Effect of bilateral inactivation of A1 by muscimol-Elvax on psychometric functions in the midsagittal plane. Stimuli were 40-ms noise bursts. Data from individual animals are shown in each panel. Each line shows the fitted psychometric function obtained before implantation of muscimol-Elvax (gray line) and with the implants in place (black line) for a different ferret. Two animals were retested after the muscimol-Elvax implants had been removed (A, B, stippled line). Note that the data in F are from F0318, the animal in which the Elvax had become encapsulated by dura and displaced from the surface of the cortex.

Fig. 9

Effect of lesioning A1 on localization in the midsagittal plane. Stimuli were 40-ms noise bursts. Data from individual animals are shown in each panel. Each line shows the fitted psychometric function obtained before (gray lines) and after (black lines) A1 was removed bilaterally.
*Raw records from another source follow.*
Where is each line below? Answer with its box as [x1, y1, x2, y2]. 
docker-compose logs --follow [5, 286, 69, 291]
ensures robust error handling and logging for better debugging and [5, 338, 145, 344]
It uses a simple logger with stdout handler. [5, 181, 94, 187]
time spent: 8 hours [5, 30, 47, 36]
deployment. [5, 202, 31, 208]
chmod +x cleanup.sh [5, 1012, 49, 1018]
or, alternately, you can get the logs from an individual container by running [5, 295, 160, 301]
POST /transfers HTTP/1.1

Note that the data in D are from F0318, the animal in which A1 turned out to be lesioned on one side only.

Fig. 10

Effect of lesioning larger regions of auditory cortex on localization in the midsagittal plane. A: bar chart showing the mean (±SD) number of trials taken by the control animals and by each the animals with large bilateral lesions of auditory cortex to reach a criterion level of performance (>85% correct with 500-ms noise bursts at the maximum speaker separation). B–D: each line shows the fitted psychometric function for these animals at different stimulus durations. Mean (±SD) scores achieved by the control animals (n = 9) are shown by the solid lines and error bars. Other lines show the psychometric functions for the 3 ferrets with large cortical lesions, which all lie below the range of values obtained for the control group. Animal F9932 was unable to perform above the level expected by chance with either 200- or 40-ms noise bursts.